:: Input data ::
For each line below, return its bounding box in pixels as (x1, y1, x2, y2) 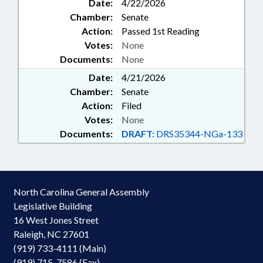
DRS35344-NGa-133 (154, 128, 242, 139)
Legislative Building (14, 200, 92, 211)
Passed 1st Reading (122, 25, 200, 36)
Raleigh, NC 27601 (14, 228, 89, 240)
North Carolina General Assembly (14, 186, 149, 197)
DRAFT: (122, 128, 154, 139)
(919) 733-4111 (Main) (14, 242, 106, 254)
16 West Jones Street (14, 214, 99, 225)
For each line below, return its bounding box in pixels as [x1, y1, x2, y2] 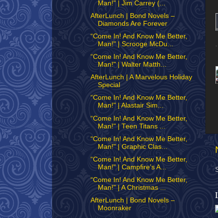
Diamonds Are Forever [97, 19, 167, 27]
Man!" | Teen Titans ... [97, 122, 165, 130]
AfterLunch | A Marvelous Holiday [90, 73, 192, 81]
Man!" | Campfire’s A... [97, 163, 166, 171]
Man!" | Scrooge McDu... [97, 40, 173, 48]
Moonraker [97, 204, 131, 212]
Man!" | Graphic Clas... [97, 143, 167, 150]
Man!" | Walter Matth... [97, 61, 166, 69]
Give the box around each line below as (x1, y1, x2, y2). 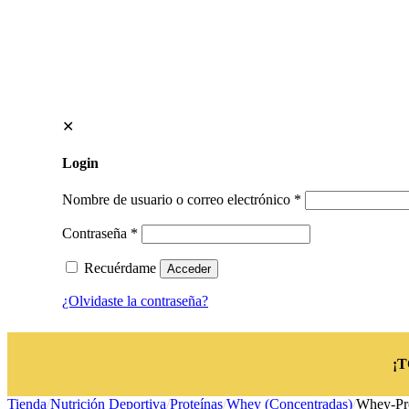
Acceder (167, 261, 211, 276)
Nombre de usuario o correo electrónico (62, 191, 294, 207)
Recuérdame (84, 259, 156, 276)
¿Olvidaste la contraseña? (62, 292, 208, 309)
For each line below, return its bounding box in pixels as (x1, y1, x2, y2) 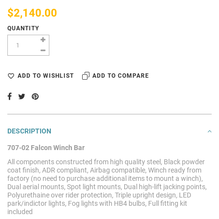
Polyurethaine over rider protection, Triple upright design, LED (7, 191, 191, 199)
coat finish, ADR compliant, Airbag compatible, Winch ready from (7, 166, 201, 174)
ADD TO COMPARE (92, 72, 149, 80)
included (7, 207, 33, 216)
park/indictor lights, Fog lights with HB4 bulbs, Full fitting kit (7, 199, 187, 207)
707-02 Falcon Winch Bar (7, 143, 85, 152)
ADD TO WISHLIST (18, 72, 74, 80)
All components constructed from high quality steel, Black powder (7, 157, 205, 166)
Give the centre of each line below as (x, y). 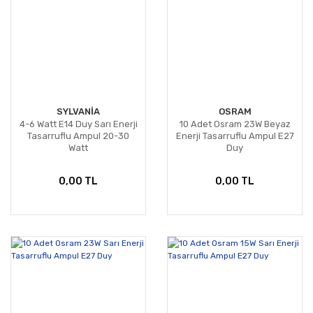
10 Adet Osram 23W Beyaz (235, 124)
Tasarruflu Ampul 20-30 (78, 136)
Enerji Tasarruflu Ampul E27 (235, 136)
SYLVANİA (78, 112)
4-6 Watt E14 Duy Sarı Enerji (78, 124)
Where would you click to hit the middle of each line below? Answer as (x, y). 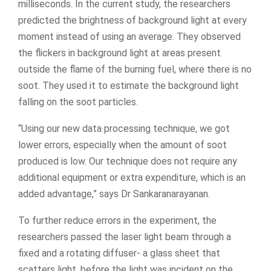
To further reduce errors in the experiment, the (117, 220)
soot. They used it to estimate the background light (129, 85)
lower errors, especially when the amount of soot (122, 145)
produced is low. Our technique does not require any (128, 161)
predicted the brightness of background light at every (132, 20)
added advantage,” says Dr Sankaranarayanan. (114, 194)
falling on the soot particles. (78, 102)
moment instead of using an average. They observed (129, 36)
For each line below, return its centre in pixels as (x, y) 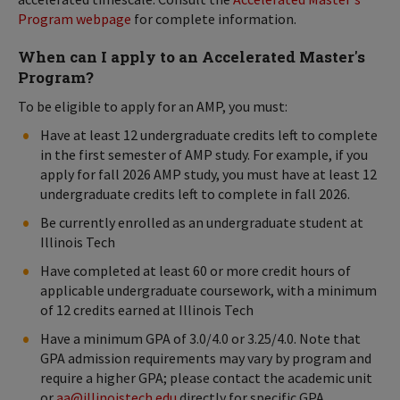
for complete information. (214, 19)
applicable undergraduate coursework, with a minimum (208, 290)
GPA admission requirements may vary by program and (206, 358)
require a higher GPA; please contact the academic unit (206, 378)
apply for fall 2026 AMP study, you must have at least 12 (208, 174)
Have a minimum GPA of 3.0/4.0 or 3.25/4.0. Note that (200, 338)
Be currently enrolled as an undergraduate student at (202, 222)
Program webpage (75, 19)
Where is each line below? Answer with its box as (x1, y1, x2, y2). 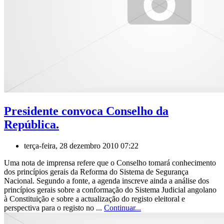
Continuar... (104, 203, 141, 212)
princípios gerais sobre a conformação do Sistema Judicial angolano (4, 185, 216, 194)
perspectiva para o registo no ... (4, 203, 104, 212)
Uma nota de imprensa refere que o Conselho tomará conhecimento (4, 158, 216, 167)
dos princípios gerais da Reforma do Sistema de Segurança (4, 167, 188, 176)
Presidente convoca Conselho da (4, 104, 168, 117)
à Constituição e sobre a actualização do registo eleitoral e (4, 194, 185, 203)
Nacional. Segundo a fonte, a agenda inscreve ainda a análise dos (4, 176, 209, 185)
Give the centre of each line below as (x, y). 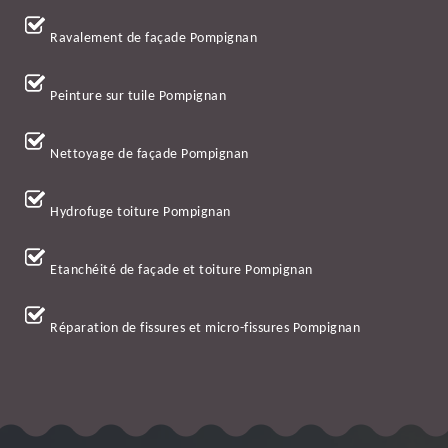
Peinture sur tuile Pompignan (138, 97)
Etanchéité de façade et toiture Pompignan (181, 271)
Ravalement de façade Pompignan (153, 39)
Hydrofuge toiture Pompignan (140, 213)
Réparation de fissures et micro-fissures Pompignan (205, 329)
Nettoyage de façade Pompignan (149, 155)
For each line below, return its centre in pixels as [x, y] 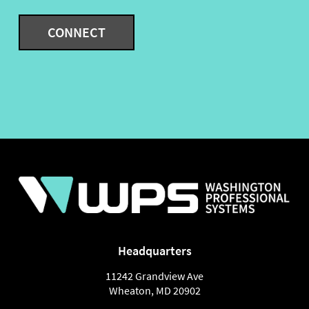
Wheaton [130, 290]
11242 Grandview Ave [154, 276]
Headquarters [154, 250]
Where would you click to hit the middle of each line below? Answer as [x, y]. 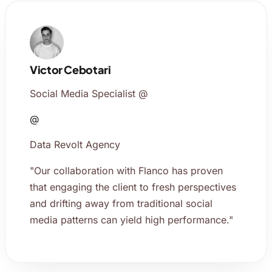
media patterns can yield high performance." [131, 220]
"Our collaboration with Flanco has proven [126, 171]
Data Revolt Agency [75, 144]
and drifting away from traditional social [121, 203]
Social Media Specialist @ [89, 93]
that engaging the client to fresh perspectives [133, 187]
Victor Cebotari [70, 70]
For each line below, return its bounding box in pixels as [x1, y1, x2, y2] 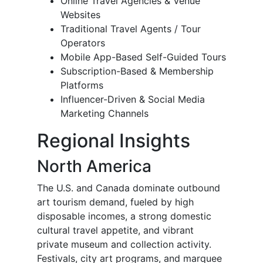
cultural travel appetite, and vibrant [37, 224, 194, 237]
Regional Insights [37, 129, 190, 153]
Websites [60, 9, 100, 21]
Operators [60, 37, 105, 49]
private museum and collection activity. [37, 238, 211, 251]
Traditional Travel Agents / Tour [60, 23, 201, 35]
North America [37, 156, 151, 177]
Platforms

:: Your task ::
What you output should match the records line for line, minus the pictures.

:: Finished task ::
For each line below, return its bounding box in pixels as (x1, y1, x2, y2) 
DRS35344-NGa-133 (154, 128, 242, 139)
Legislative Building (14, 200, 92, 211)
Passed 1st Reading (122, 25, 200, 36)
Raleigh, NC 27601 (14, 228, 89, 240)
North Carolina General Assembly (14, 186, 149, 197)
DRAFT: (122, 128, 154, 139)
(919) 733-4111 (Main) (14, 242, 106, 254)
16 West Jones Street (14, 214, 99, 225)
For each line below, return its bounding box in pixels as [x1, y1, x2, y2] 
Diamonds Are Forever [97, 19, 167, 27]
Man!" | Teen Titans ... [97, 122, 165, 130]
AfterLunch | A Marvelous Holiday [90, 73, 192, 81]
Man!" | Campfire’s A... [97, 163, 166, 171]
Man!" | Scrooge McDu... [97, 40, 173, 48]
Moonraker [97, 204, 131, 212]
Man!" | Graphic Clas... [97, 143, 167, 150]
Man!" | Walter Matth... [97, 61, 166, 69]
Give the box around each line below as (x1, y1, x2, y2). 
Acceder (167, 261, 211, 276)
Nombre de usuario o correo electrónico (62, 191, 294, 207)
Recuérdame (84, 259, 156, 276)
¿Olvidaste la contraseña? (62, 292, 208, 309)
For each line below, return its bounding box in pixels as (x1, y1, x2, y2) 
Polyurethaine over rider protection, Triple upright design, LED (7, 191, 191, 199)
coat finish, ADR compliant, Airbag compatible, Winch ready from (7, 166, 201, 174)
ADD TO COMPARE (92, 72, 149, 80)
included (7, 207, 33, 216)
park/indictor lights, Fog lights with HB4 bulbs, Full fitting kit (7, 199, 187, 207)
707-02 Falcon Winch Bar (7, 143, 85, 152)
ADD TO WISHLIST (18, 72, 74, 80)
All components constructed from high quality steel, Black powder (7, 157, 205, 166)
Give the centre of each line below as (x, y). 
10 Adet Osram 23W Beyaz (235, 124)
Tasarruflu Ampul 20-30 (78, 136)
Enerji Tasarruflu Ampul E27 (235, 136)
SYLVANİA (78, 112)
4-6 Watt E14 Duy Sarı Enerji (78, 124)
Where would you click to hit the middle of each line below? Answer as (x, y). 
To further reduce errors in the experiment, the (117, 220)
soot. They used it to estimate the background light (129, 85)
lower errors, especially when the amount of soot (122, 145)
produced is low. Our technique does not require any (128, 161)
predicted the brightness of background light at every (132, 20)
added advantage,” says Dr Sankaranarayanan. (114, 194)
falling on the soot particles. (78, 102)
moment instead of using an average. They observed (129, 36)
For each line below, return its centre in pixels as (x, y) 
for complete information. (214, 19)
applicable undergraduate coursework, with a minimum (208, 290)
GPA admission requirements may vary by program and (206, 358)
require a higher GPA; please contact the academic unit (206, 378)
apply for fall 2026 AMP study, you must have at least 12 (208, 174)
Have a minimum GPA of 3.0/4.0 or 3.25/4.0. Note that (200, 338)
Be currently enrolled as an undergraduate student at (202, 222)
Program webpage (75, 19)
Where is each line below? Answer with its box as (x1, y1, x2, y2). 
Continuar... (104, 203, 141, 212)
princípios gerais sobre a conformação do Sistema Judicial angolano (4, 185, 216, 194)
perspectiva para o registo no ... (4, 203, 104, 212)
Uma nota de imprensa refere que o Conselho tomará conhecimento (4, 158, 216, 167)
dos princípios gerais da Reforma do Sistema de Segurança (4, 167, 188, 176)
Presidente convoca Conselho da (4, 104, 168, 117)
à Constituição e sobre a actualização do registo eleitoral e (4, 194, 185, 203)
Nacional. Segundo a fonte, a agenda inscreve ainda a análise dos (4, 176, 209, 185)
Give the centre of each line below as (x, y). 
Peinture sur tuile Pompignan (138, 97)
Etanchéité de façade et toiture Pompignan (181, 271)
Ravalement de façade Pompignan (153, 39)
Hydrofuge toiture Pompignan (140, 213)
Réparation de fissures et micro-fissures Pompignan (205, 329)
Nettoyage de façade Pompignan (149, 155)
For each line below, return its centre in pixels as [x, y] 
Wheaton [130, 290]
11242 Grandview Ave [154, 276]
Headquarters [154, 250]
Where would you click to hit the middle of each line below? Answer as [x, y]. 
media patterns can yield high performance." [131, 220]
"Our collaboration with Flanco has proven [126, 171]
Data Revolt Agency [75, 144]
and drifting away from traditional social [121, 203]
Social Media Specialist @ [89, 93]
that engaging the client to fresh perspectives [133, 187]
Victor Cebotari [70, 70]
For each line below, return its bounding box in pixels as [x1, y1, x2, y2] 
cultural travel appetite, and vibrant [37, 224, 194, 237]
Regional Insights [37, 129, 190, 153]
Websites [60, 9, 100, 21]
Operators [60, 37, 105, 49]
private museum and collection activity. [37, 238, 211, 251]
Traditional Travel Agents / Tour [60, 23, 201, 35]
North America [37, 156, 151, 177]
Platforms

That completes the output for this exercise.